Exhibit 3.8
NOMINATING/CORPORATE GOVERNANCE COMMITTEE CHARTER
Adopted by the Board of Directors of
DTS, Inc.
February 23, 2006
I. Purpose
The purpose of the Nominating/Corporate Governance Committee (the “Committee”) of the Board of Directors (the “Board”) of DTS, Inc. (the “Company”) is to identify and approve individuals qualified to serve as members of the Board, select director nominees for the next annual meeting of stockholders, evaluate the Board’s performance, develop and recommend to the Board corporate governance guidelines and provide oversight with respect to corporate governance and ethical conduct.
II. Composition
The Committee shall be composed of no less than three directors, as determined by the Board, each of whom shall meet the independence requirements of the Nasdaq National Stock Market.
III. Responsibilities
The Committee is charged by the Board with the responsibility to:
1. Identify individuals qualified to serve as members of the Board and approve all candidates for director to be nominated for election by the stockholders or to be elected by the Board.
2. Recommend to the Board directors for appointment to its committees and, as appropriate, recommend removal of directors from Board committees.
3. Recommend to the Board policies on Board composition and criteria for Board membership and continuation on the Board.
4. Cause to be prepared and recommend to the Board the adoption of corporate governance guidelines and periodically review and recommend changes to the corporate governance guidelines as appropriate.
5. Cause to be prepared and recommend to the Board the adoption of a code of ethics and business conduct and periodically review and recommend changes to the code of ethics and business conduct as appropriate.
6. Review periodically the compliance with and enforcement of the corporate governance guidelines and code of ethics and business conduct by the Company’s senior executives.
7. Recommend to the Board as appropriate and oversee the conduct of any internal investigations of the conduct of senior executives of the Company other than an investigation commenced by the Audit Committee within the scope of the Audit Committee’s responsibilities.
8. Either conduct or oversee and administer an annual evaluation of the performance of the Board and discuss the evaluation with the full Board.

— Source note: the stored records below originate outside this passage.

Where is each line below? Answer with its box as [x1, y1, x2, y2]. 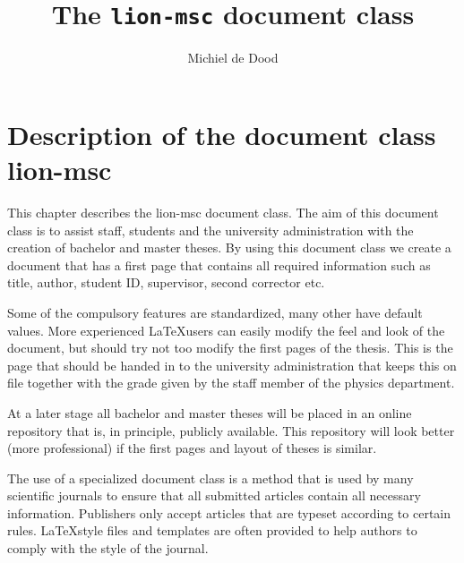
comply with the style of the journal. [7, 539, 209, 558]
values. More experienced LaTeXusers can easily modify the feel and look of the [7, 320, 445, 339]
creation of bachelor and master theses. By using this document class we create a [7, 238, 451, 257]
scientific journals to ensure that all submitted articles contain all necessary [7, 486, 421, 505]
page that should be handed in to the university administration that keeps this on [7, 355, 457, 374]
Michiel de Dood [187, 48, 279, 67]
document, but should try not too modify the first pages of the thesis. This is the [7, 338, 453, 357]
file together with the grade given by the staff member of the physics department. [7, 373, 455, 392]
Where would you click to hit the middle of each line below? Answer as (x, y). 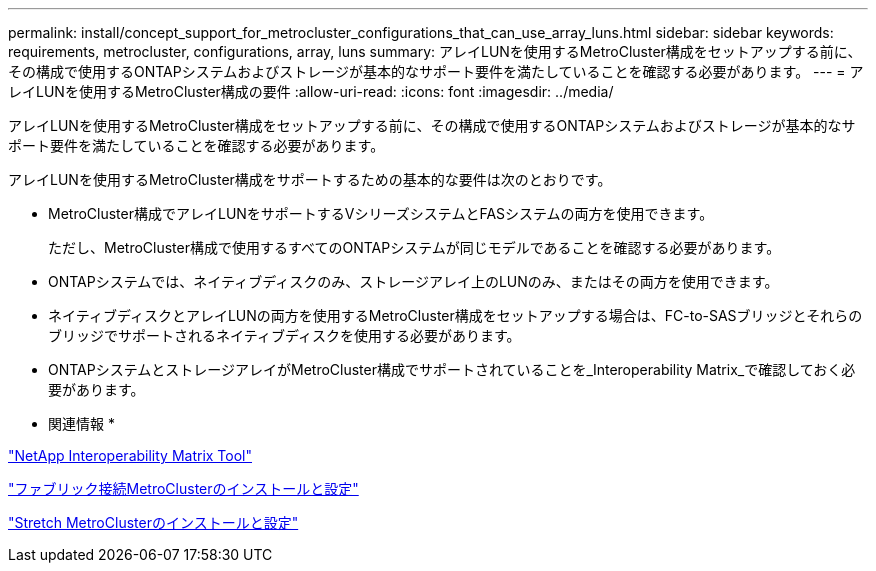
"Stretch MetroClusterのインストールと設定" (153, 522)
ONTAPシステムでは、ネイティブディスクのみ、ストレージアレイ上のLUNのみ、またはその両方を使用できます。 (413, 281)
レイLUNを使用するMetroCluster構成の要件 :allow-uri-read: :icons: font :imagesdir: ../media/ (311, 91)
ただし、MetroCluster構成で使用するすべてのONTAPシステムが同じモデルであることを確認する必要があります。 (414, 247)
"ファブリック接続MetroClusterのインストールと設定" (183, 488)
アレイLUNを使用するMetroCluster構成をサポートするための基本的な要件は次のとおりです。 (310, 179)
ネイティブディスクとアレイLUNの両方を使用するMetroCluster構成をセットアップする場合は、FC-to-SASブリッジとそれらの (455, 315)
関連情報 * (81, 423)
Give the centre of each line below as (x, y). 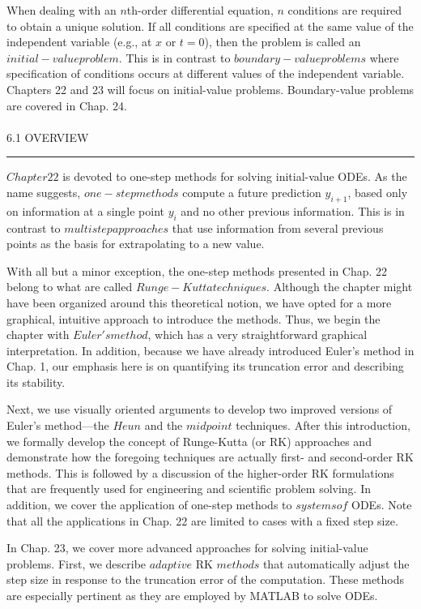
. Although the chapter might (340, 287)
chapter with (38, 335)
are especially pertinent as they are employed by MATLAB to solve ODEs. (192, 595)
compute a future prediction (252, 192)
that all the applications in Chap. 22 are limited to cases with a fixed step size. (202, 520)
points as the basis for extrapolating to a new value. (136, 244)
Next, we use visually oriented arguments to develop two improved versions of (200, 409)
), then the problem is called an (283, 42)
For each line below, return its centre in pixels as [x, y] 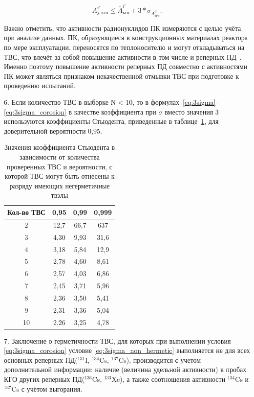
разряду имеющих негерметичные [60, 185]
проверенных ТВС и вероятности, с [60, 166]
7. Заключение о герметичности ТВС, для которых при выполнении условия [117, 340]
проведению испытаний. [40, 85]
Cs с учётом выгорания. [47, 388]
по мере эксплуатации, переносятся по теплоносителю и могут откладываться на [124, 47]
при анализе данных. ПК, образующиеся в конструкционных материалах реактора [126, 37]
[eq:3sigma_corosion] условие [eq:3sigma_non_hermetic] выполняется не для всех [127, 350]
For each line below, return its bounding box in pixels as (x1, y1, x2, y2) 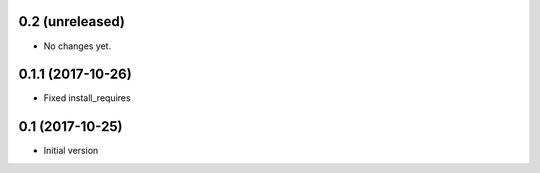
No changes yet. (43, 40, 112, 52)
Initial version (43, 145, 99, 157)
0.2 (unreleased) (18, 13, 125, 30)
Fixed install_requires (43, 92, 131, 104)
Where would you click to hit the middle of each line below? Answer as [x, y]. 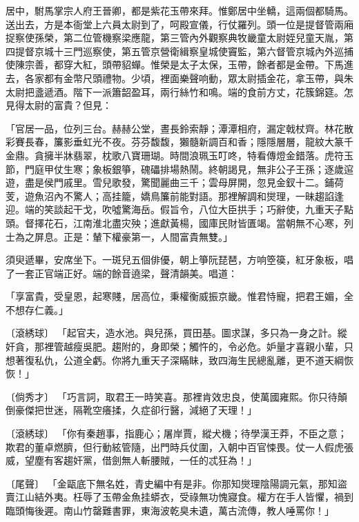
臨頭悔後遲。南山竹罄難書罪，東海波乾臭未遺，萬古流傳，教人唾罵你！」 [170, 510]
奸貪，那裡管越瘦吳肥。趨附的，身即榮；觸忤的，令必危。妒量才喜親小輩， [175, 347]
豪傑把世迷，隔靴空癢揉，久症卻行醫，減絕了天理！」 [136, 410]
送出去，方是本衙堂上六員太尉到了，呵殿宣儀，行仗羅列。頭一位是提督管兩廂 [179, 24]
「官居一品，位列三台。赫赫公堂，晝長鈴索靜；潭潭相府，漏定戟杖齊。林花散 [179, 128]
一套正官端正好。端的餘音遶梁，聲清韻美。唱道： [126, 273]
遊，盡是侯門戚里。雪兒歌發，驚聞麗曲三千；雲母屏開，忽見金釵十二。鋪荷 [175, 182]
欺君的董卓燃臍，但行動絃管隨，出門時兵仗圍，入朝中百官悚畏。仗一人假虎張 [179, 446]
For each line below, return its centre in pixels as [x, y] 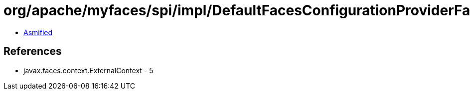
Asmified [38, 32]
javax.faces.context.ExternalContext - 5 [88, 70]
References [33, 51]
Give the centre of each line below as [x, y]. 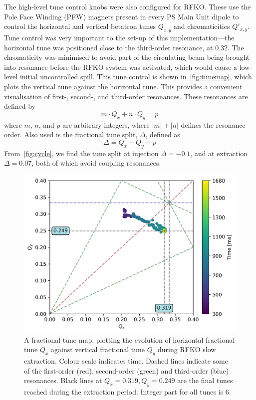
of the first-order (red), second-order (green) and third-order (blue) [127, 370]
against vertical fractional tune [98, 349]
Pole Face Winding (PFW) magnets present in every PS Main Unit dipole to [122, 16]
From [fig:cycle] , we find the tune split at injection [81, 153]
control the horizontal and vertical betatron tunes [80, 26]
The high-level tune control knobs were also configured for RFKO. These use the [128, 6]
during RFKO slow [187, 349]
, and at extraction [219, 153]
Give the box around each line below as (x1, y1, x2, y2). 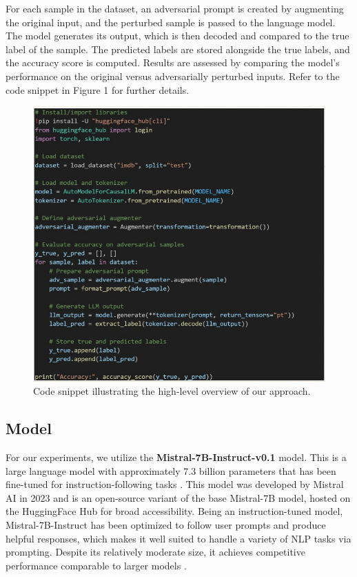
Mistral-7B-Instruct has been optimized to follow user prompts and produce (6, 517, 326, 531)
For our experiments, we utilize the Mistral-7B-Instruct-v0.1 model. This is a (6, 449, 347, 464)
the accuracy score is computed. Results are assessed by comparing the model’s (6, 55, 340, 70)
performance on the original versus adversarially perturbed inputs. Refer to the (6, 68, 340, 83)
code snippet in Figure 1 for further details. (6, 82, 190, 97)
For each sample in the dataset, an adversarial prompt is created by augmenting (6, 1, 344, 15)
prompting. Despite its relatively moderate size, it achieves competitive (6, 545, 305, 559)
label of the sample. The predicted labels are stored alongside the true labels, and (6, 41, 350, 56)
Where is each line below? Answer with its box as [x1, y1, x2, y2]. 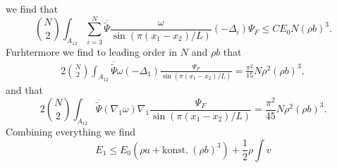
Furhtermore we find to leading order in [6, 44, 178, 59]
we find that [6, 1, 59, 16]
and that [6, 82, 43, 97]
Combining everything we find [6, 124, 136, 139]
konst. [162, 145, 189, 155]
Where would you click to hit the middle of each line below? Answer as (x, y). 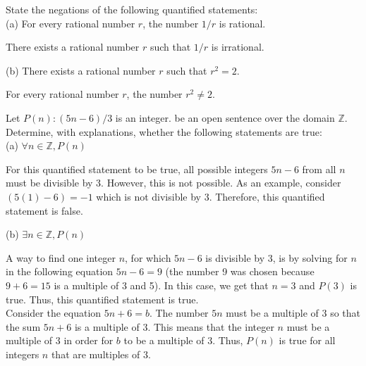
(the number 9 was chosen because (240, 271)
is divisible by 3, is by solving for (276, 257)
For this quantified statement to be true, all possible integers (137, 169)
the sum (23, 326)
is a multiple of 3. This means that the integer (174, 326)
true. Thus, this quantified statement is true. (102, 299)
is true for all (307, 340)
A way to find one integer (61, 257)
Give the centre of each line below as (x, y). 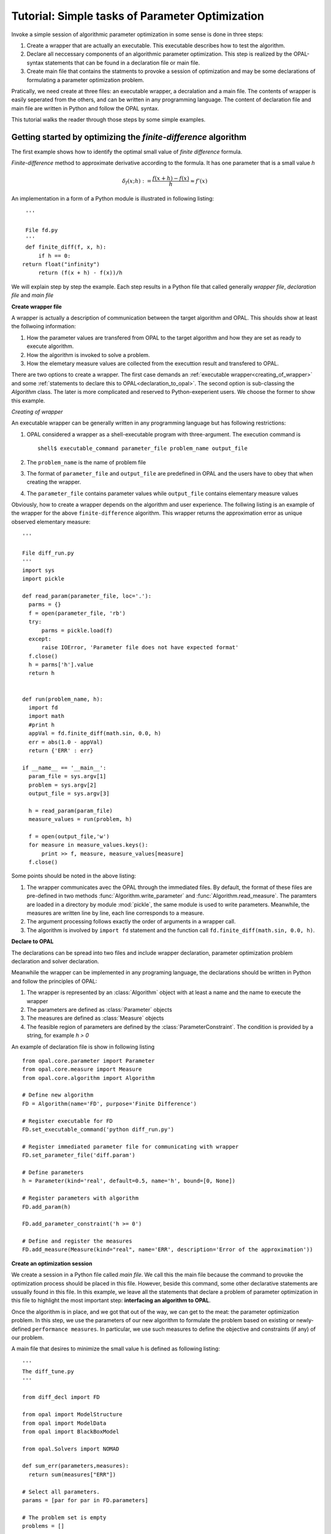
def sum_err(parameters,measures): (76, 1466)
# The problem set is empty (64, 1517)
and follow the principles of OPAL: (54, 981)
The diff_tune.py (48, 1372)
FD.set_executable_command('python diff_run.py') (98, 1130)
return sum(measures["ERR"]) (72, 1474)
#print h (42, 725)
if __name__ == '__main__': (64, 768)
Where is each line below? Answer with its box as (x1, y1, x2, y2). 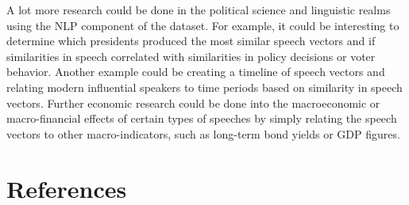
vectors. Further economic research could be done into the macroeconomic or (6, 94, 380, 111)
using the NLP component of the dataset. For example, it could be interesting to (6, 17, 399, 33)
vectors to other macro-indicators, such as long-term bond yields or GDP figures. (6, 125, 400, 142)
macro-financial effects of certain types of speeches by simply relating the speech (6, 110, 397, 127)
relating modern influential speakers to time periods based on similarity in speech (6, 78, 403, 95)
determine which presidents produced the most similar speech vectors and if (6, 32, 376, 49)
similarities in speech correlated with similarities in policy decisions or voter (6, 47, 376, 64)
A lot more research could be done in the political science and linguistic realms (6, 2, 391, 17)
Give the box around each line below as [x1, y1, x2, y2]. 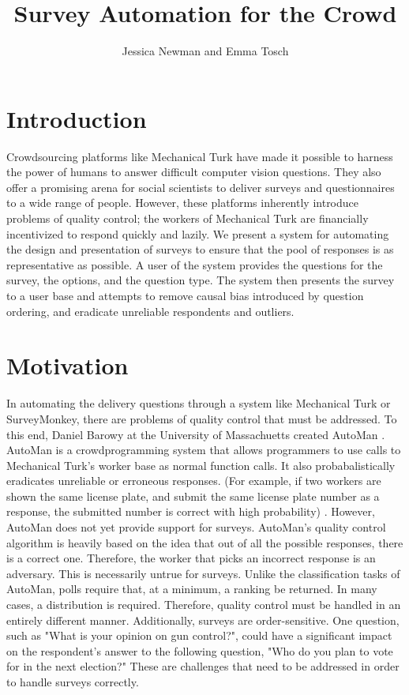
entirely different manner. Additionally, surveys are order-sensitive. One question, [6, 611, 400, 628]
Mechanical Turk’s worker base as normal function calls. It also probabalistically [6, 456, 396, 473]
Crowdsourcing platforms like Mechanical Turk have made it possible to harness [6, 148, 393, 164]
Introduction [6, 102, 147, 134]
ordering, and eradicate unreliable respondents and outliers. [6, 302, 295, 319]
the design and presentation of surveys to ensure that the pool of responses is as [6, 241, 394, 257]
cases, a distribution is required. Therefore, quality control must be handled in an [6, 596, 401, 613]
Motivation [6, 349, 129, 381]
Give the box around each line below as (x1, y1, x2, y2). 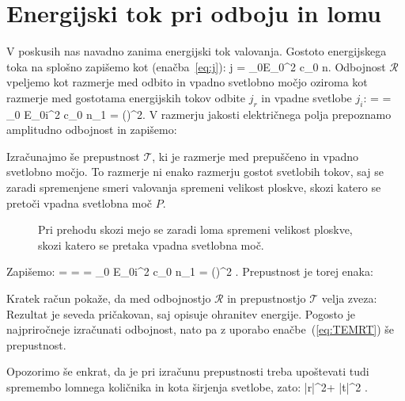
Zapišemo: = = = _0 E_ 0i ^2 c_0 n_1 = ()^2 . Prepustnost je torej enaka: (6, 263, 373, 280)
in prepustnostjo (227, 290, 306, 307)
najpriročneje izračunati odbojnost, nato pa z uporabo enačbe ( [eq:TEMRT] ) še (6, 321, 395, 338)
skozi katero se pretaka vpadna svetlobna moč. (38, 236, 264, 253)
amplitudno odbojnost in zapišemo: (6, 121, 177, 138)
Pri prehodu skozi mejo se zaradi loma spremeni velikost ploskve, (38, 221, 353, 238)
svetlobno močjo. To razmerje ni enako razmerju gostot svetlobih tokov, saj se (6, 163, 384, 180)
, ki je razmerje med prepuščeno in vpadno (152, 147, 358, 164)

9. Provide minutes of Committee meetings to the Board, and report to the Board on any significant matters arising from the Committee’s work.
10. At least annually, review and reassess this Charter and, if appropriate, recommend proposed changes to the Board.
11. Make recommendations to the Board regarding issues of management succession.
IV. Authority
By adopting this Charter, the board of directors delegates to the Committee full authority to:
1. Perform each of the responsibilities of the Nominating Committee described above.
2. Appoint a chair of the Committee, unless a chair is designated by the Board.
3. Engage and terminate search firms, independent counsel and other advisers as the Committee determines necessary to carry out its responsibilities, and approve the fees and other retention terms of such search firms, independent counsel and other advisers. Compensation paid to such parties and related expenses will be borne by the Company and the Company will make appropriate funding available to the Committee for such purposes.
4. Obtain advice and assistance from internal legal or other advisors.